Sunday, July 15, 2018

Moving my angst over here

Most of my navel gazing has been studio related and posted on the other blog, but what I'm obsessing over right now is much more personal.  Lately, I've been hating my body, mainly because I see the signs of aging, and the negative signs of weight loss. At my age you loose the fat, but not the skin.  I think I could almost take flight with the "bat wings" I have.  The choices I make are mainly to minimize the appearance of those changes, i.e, long sleeves, long pants, darker colours.  The stores where I shop mainly cater to either larger or older women, and the clothing available often features the longer sleeves and darker colours.  Secondly, the last time I had my hair coloured and cut, both jobs were done poorly.  The poor colour I have to live with for awhile, but I am looking for a new hairdresser, and plan to get it cut again fairly soon.
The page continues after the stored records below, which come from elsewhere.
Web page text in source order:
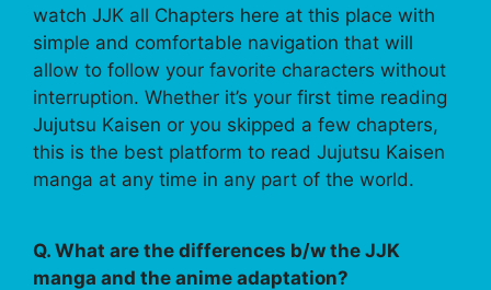
watch JJK all Chapters here at this place with
simple and comfortable navigation that will
allow to follow your favorite characters without
interruption. Whether it’s your first time reading
Jujutsu Kaisen or you skipped a few chapters,
this is the best platform to read Jujutsu Kaisen
manga at any time in any part of the world.
Q. What are the differences b/w the JJK
manga and the anime adaptation?
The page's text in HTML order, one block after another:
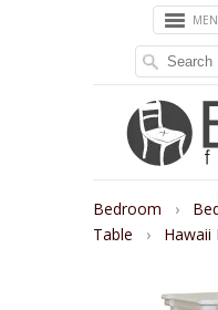
Bedroom ›
Table
› Hawaii
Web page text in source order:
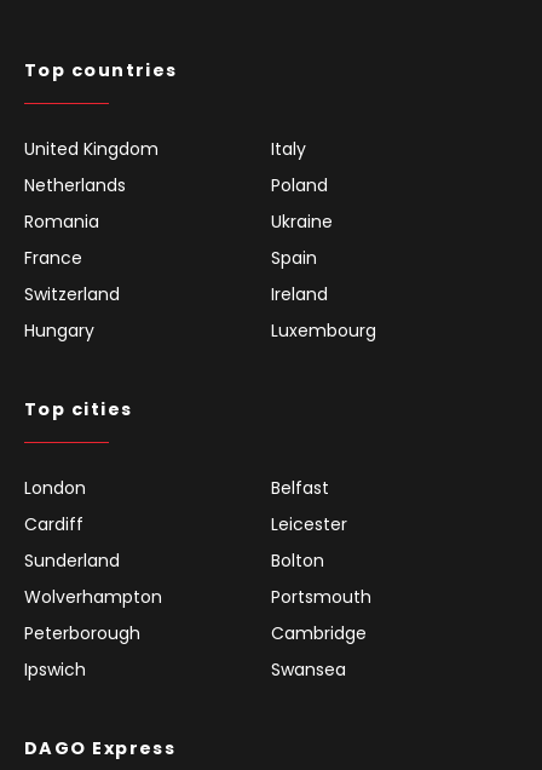
Top countries
United Kingdom
Italy
Netherlands
Poland
Romania
Ukraine
France
Spain
Switzerland
Ireland
Hungary
Luxembourg
Top cities
London
Belfast
Cardiff
Leicester
Sunderland
Bolton
Wolverhampton
Portsmouth
Peterborough
Cambridge
Ipswich
Swansea
DAGO Express
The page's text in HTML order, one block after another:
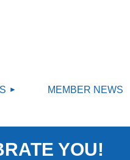
MEMBER NEWS
YOU!
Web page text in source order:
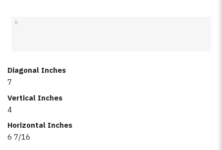
Diagonal Inches
7
Vertical Inches
4
Horizontal Inches
6 7/16
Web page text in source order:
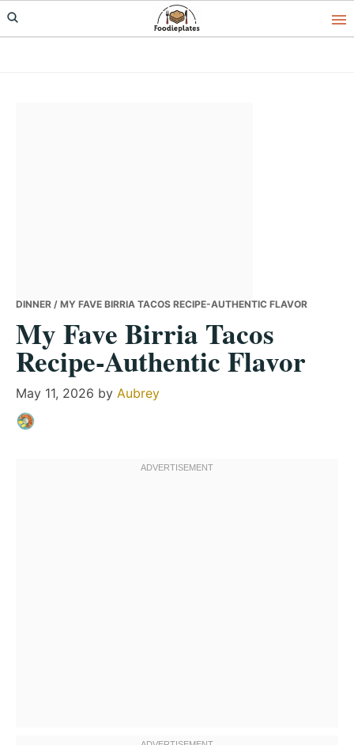
Skip
to
Skip
to
Skip
to
DINNER / MY FAVE BIRRIA TACOS RECIPE-AUTHENTIC FLAVOR
My Fave Birria Tacos
Recipe-Authentic Flavor
May 11, 2026 by Aubrey
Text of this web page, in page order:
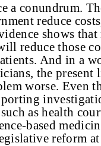
a conundrum.
reduce
shows
reduce those
And in a
the
worse. Even
as health
based
reform
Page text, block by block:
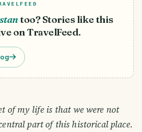
too? Stories like this
on TravelFeed.
of my life is that we were not
part of this historical place.
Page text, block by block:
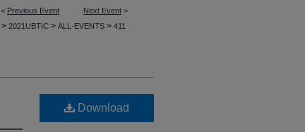
< Previous Event Next Event >
> 2021UBTIC > ALL-EVENTS > 411
Download
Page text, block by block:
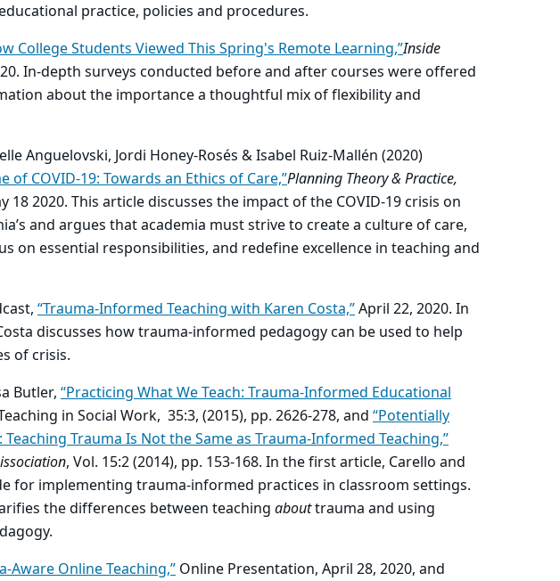
practice, policies and procedures.
College Students Viewed This Spring's Remote Learning,”Inside
In-depth surveys conducted before and after courses were offered
about the importance a thoughtful mix of flexibility and
Anguelovski, Jordi Honey-Rosés & Isabel Ruiz-Mallén (2020)
of COVID-19: Towards an Ethics of Care,”Planning Theory & Practice,
18 2020. This article discusses the impact of the COVID-19 crisis on
and argues that academia must strive to create a culture of care,
on essential responsibilities, and redefine excellence in teaching and
“Trauma-Informed Teaching with Karen Costa,”April 22, 2020. In
discusses how trauma-informed pedagogy can be used to help
of crisis.
Butler, “Practicing What We Teach: Trauma-Informed Educational
in Social Work, 35:3, (2015), pp. 2626-278, and “Potentially
Trauma Is Not the Same as Trauma-Informed Teaching,”
, Vol. 15:2 (2014), pp. 153-168. In the first article, Carello and
for implementing trauma-informed practices in classroom settings.
the differences between teaching abouttrauma and using
Aware Online Teaching,” Online Presentation, April 28, 2020, and
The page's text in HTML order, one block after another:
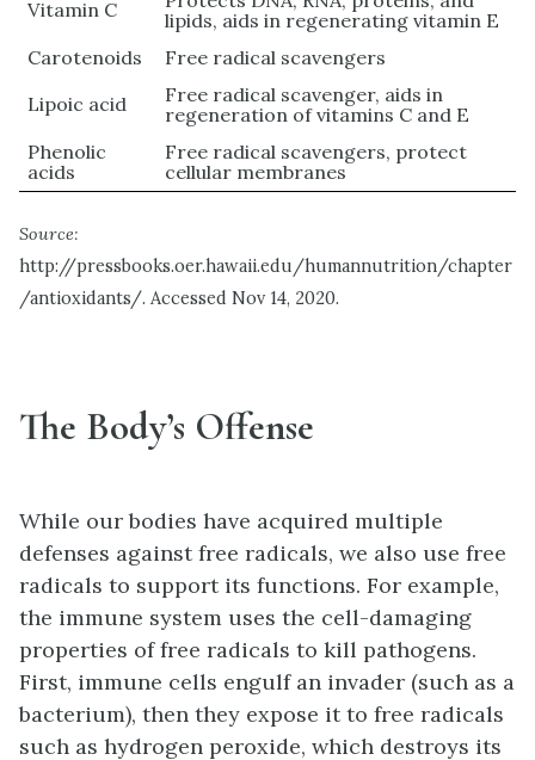
Vitamin C
lipids, aids in regenerating vitamin E
Carotenoids
Free radical scavengers
Lipoic acid
Free radical scavenger, aids in
regeneration of vitamins C and E
Phenolic
acids
Free radical scavengers, protect
cellular membranes
Source:
http://pressbooks.oer.hawaii.edu/humannutrition/chapter
/antioxidants/. Accessed Nov 14, 2020.
The Body’s Offense
While our bodies have acquired multiple
defenses against free radicals, we also use free
radicals to support its functions. For example,
the immune system uses the cell-damaging
properties of free radicals to kill pathogens.
First, immune cells engulf an invader (such as a
bacterium), then they expose it to free radicals
such as hydrogen peroxide, which destroys its
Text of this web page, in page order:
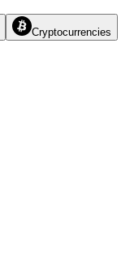
Cryptocurrencies
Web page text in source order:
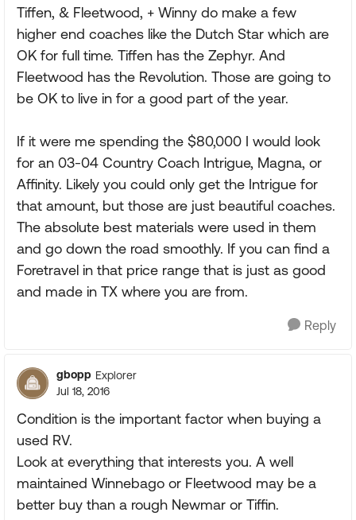
Tiffen, & Fleetwood, + Winny do make a few
higher end coaches like the Dutch Star which are
OK for full time. Tiffen has the Zephyr. And
Fleetwood has the Revolution. Those are going to
be OK to live in for a good part of the year.
If it were me spending the $80,000 I would look
for an 03-04 Country Coach Intrigue, Magna, or
Affinity. Likely you could only get the Intrigue for
that amount, but those are just beautiful coaches.
The absolute best materials were used in them
and go down the road smoothly. If you can find a
Foretravel in that price range that is just as good
and made in TX where you are from.
Reply
gbopp Explorer
Jul 18, 2016
Condition is the important factor when buying a
used RV.
Look at everything that interests you. A well
maintained Winnebago or Fleetwood may be a
better buy than a rough Newmar or Tiffin.
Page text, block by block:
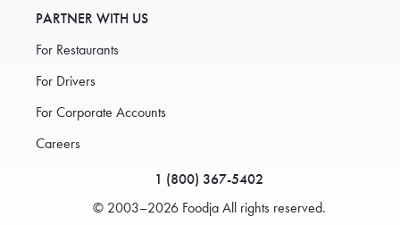
PARTNER WITH US
For Restaurants
For Drivers
For Corporate Accounts
Careers
1 (800) 367-5402
© 2003–2026 Foodja All rights reserved.
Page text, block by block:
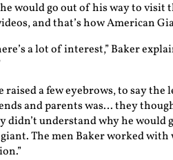
would go out of his way to visit
and that’s how American
a lot of interest,” Baker
raised a few eyebrows, to say the
and parents was… they
didn’t understand why he
The men Baker worked
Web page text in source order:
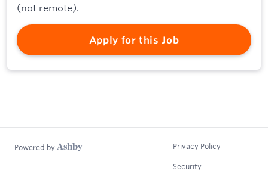
(not remote).
Apply for this Job
Powered by Privacy Policy
Security
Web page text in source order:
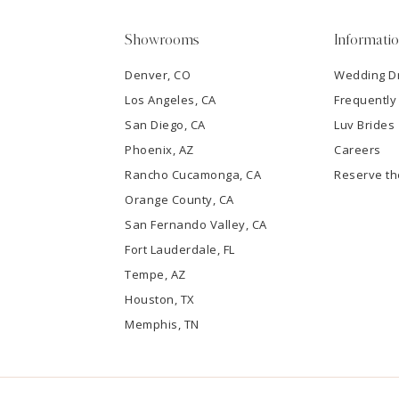
Showrooms
Denver, CO
Los Angeles, CA
San Diego, CA
Phoenix, AZ
Rancho Cucamonga, CA
Orange County, CA
San Fernando Valley, CA
Fort Lauderdale, FL
Tempe, AZ
Houston, TX
Memphis, TN
Wedding
Frequently
Luv Brides
Careers
Reserve
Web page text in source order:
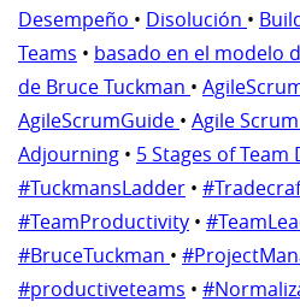
Desempeño • Disolución •
Teams • basado en el modelo
de Bruce Tuckman •
AgileScrumGuide • Agile
Adjourning • 5 Stages of
#TuckmansLadder •
#TeamProductivity •
#BruceTuckman •
#productiveteams •
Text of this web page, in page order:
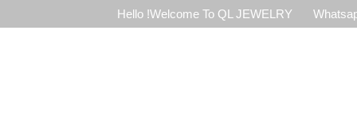
Hello !Welcome To QL JEWELRY
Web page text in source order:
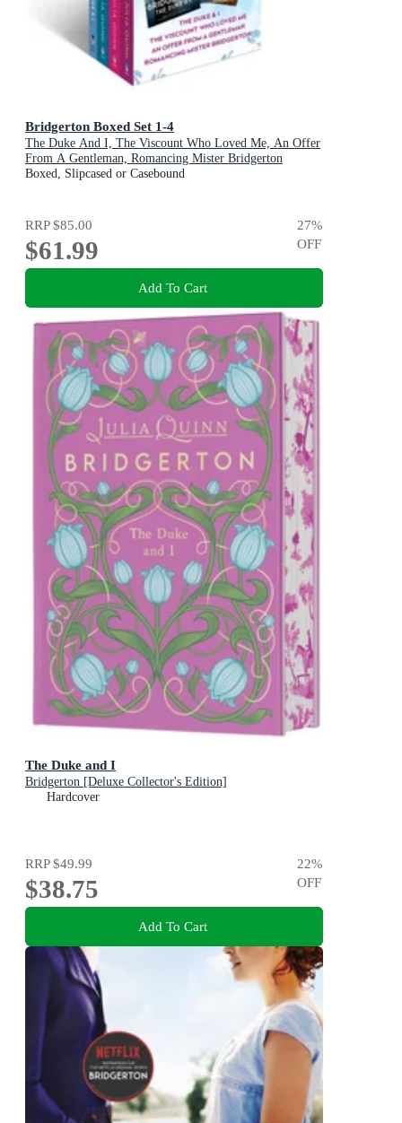
Bridgerton Boxed Set 1-4
The Duke And I, The Viscount Who Loved Me, An Offer
From A Gentleman, Romancing Mister Bridgerton
Boxed, Slipcased or Casebound
RRP$85.00
$61.99
27%
OFF
Add To Cart
The Duke and I
Bridgerton [Deluxe Collector's Edition]
Hardcover
RRP$49.99
$38.75
22%
OFF
Add To Cart
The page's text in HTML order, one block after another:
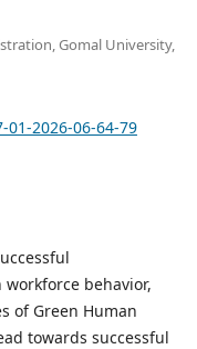
Gomal University,
01-2026-06-64-79
behavior,
of Green Human
towards successful
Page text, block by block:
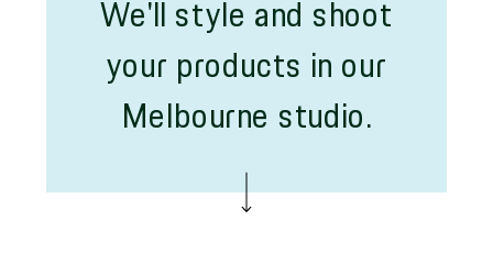
We'll style and shoot
your products in our
Melbourne studio.
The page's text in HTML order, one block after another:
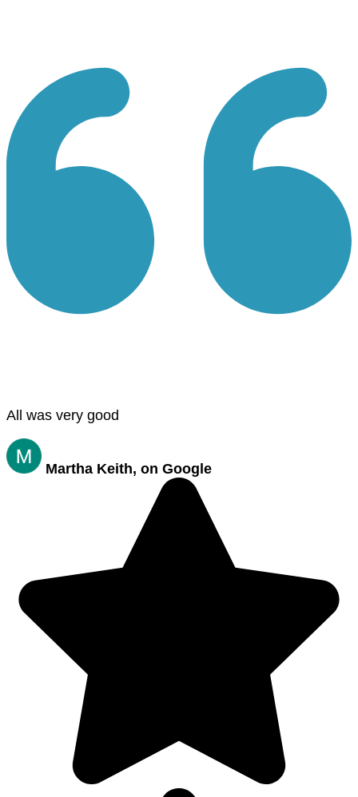
All was very good
Martha Keith, on Google

At some point I need to come to terms with the changes I see--they're not going to go away.  The clothes I bought yesterday may be the first steps in accepting who I have become.  Other than the muu-muus I used to wear around the house, I haven't owned a dress or skirt in close to 30 years.  I even wore a dressy pant outfit to Amber's wedding.  It's been years since I wore shorts.  I think I bought a pair the first time I went to Cuba--in 2005.

So, now, I have to actually wear the things I bought.  The shorts will be the easiest.  But, they will look funny with the large, black walking shoes I wear.  Egad!  What am I going to put on my feet? 

I know this is really a "tempest in a teapot", and not something most people worry about.  But I have wept over this issue over the last few months, and this first step will be the hardest.